Gazetecilik de bir meslektir ama çalışma koşulları ve hayat düzeniyle diğer mesleklerden farklı yanı çoktur…

Herkesten bir gün önceyi yaşayan gazeteci, bu yönleriyle sıradan biri değildir.

Mesela; geçmişte iş bitmeden yemeğe çıkılamadığı için "çay simit" gazetecinin yemeği olmuştur...

Ücretlerin azlığı ve çalışma saatlerindeki düzensizlik üzerine, "Gazetecinin parası pul, karısı duldur" deyimi ortaya çıkmıştır...

Ünlü tiyatro yazarı ve gazeteci Necati Cumalı'nın tanımlamasında gazeteci,

"Uyanık olduğu her vakti mesleğine vakfeden kişi" olarak ifade edilmiştir..

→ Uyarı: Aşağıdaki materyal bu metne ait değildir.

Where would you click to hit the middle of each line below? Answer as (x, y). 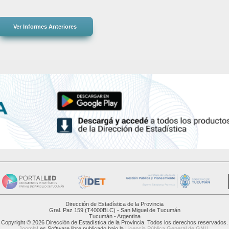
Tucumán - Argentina (114, 216)
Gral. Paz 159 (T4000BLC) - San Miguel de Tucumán (114, 210)
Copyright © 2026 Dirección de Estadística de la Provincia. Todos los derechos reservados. (114, 223)
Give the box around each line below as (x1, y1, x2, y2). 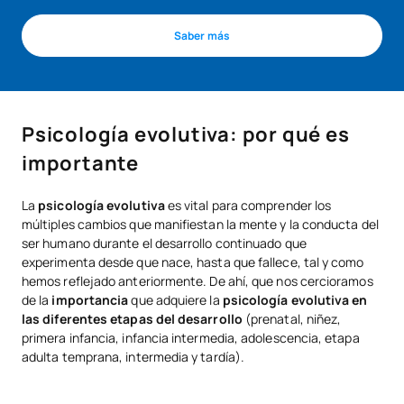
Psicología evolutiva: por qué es (22, 121, 350, 149)
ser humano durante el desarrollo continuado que (22, 234, 307, 252)
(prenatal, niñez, (242, 310, 342, 328)
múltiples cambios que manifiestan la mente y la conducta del (22, 216, 379, 234)
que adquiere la (131, 291, 223, 309)
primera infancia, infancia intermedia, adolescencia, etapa (22, 329, 360, 347)
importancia (51, 291, 132, 309)
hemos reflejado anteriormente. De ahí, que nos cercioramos (22, 272, 373, 290)
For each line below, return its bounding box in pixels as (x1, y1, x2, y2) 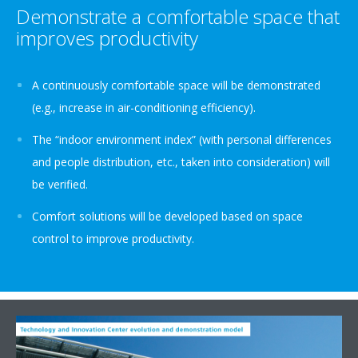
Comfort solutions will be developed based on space (32, 209, 303, 224)
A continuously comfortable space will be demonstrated (32, 78, 320, 93)
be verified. (32, 177, 88, 192)
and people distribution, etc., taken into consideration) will (32, 154, 330, 169)
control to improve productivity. (32, 231, 194, 246)
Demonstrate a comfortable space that (16, 3, 340, 30)
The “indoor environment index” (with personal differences (32, 132, 332, 147)
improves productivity (16, 25, 198, 51)
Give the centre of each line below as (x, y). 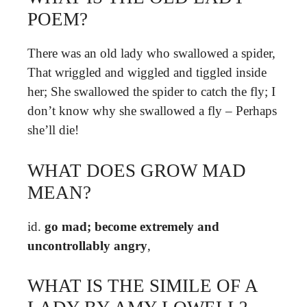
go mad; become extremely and (132, 226)
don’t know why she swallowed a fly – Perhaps (152, 111)
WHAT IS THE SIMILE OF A (143, 286)
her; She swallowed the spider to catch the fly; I (151, 91)
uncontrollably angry (87, 245)
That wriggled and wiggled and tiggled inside (147, 72)
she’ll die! (53, 130)
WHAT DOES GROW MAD (137, 170)

Elbette bunları, "memur' zihniyetinde yani belirli saatler arasında 'vakit dolsun da gidelim' mantığıyla çalışan, canı istediğinde gazetecilik yapan, heyecanını yitirmiş ve bazı kurumlara bağladıkları hortumlarla malı götürerek zenginleşmiş "çakma" tipler için söylemiyorum...

Çünkü, onların derdi gazetecilik değil "para"dır...

Yüreğini bu mesleğe adayan, çalışkan, mert ve olumsuz şartlarda bile işini hakkaniyet içinde yapan arkadaşlara sözüm yok!...

Zaman zaman onlarla da gazetecilik ahlakı içinde tartışmam olmuştur ama ortak değerlere saygısızlık asla olmamıştır…

"İzine çıkacağım" diyecektim, lafı nereye getirdim bak!..

Dert bir değil ki!..

Her gün onlarca değişik olaya muhatap olmanın yaşattığı "ruhsal medcezirler" en çok da duyarlı insanları hırpalıyor elbette...

Çünkü, 'kuyumcu terazisi"nin hassasiyeti içinde bir sorumluluk duygusunu yaşamak zordur!..

Hakim ve savcı için de, polis için de, doktor için de, bu böyledir…

"Kasıtlı" olmak başka, "yanlışlık" başkadır...

Birinde planlama vardır; Diğeri, adı üstünde yanlışlıktır…

Teknik nedenler, dikkatsizlik ve doğrulatılmayan bilgilerle oluşturulan haber ya da fotoğraflar, baskıdan sonra adeta yaydan çıkmış bir ok gibidir...

Haberde ya da fotoğraftaki yanlışlığın kişiler üzerinde açtığı "manevi yara", bütün iyi niyetlerle tedavi edilmeyi çalışılsa da sonuçta iz bırakıyor…

O yüzden daha çok özen göstermek ve "kılı kırk yarmak" düşüncesi içinde ortaya çıkan "yüksek empati" duygusunun yarattığı ruhsal fırtınaları atlatmak için iyi niyet her zaman yeterli olmuyor işte!..

Ancak, gerçekleri ortaya çıkaran doğruların, gözle görünmeyen gizli orduları vardır hep!..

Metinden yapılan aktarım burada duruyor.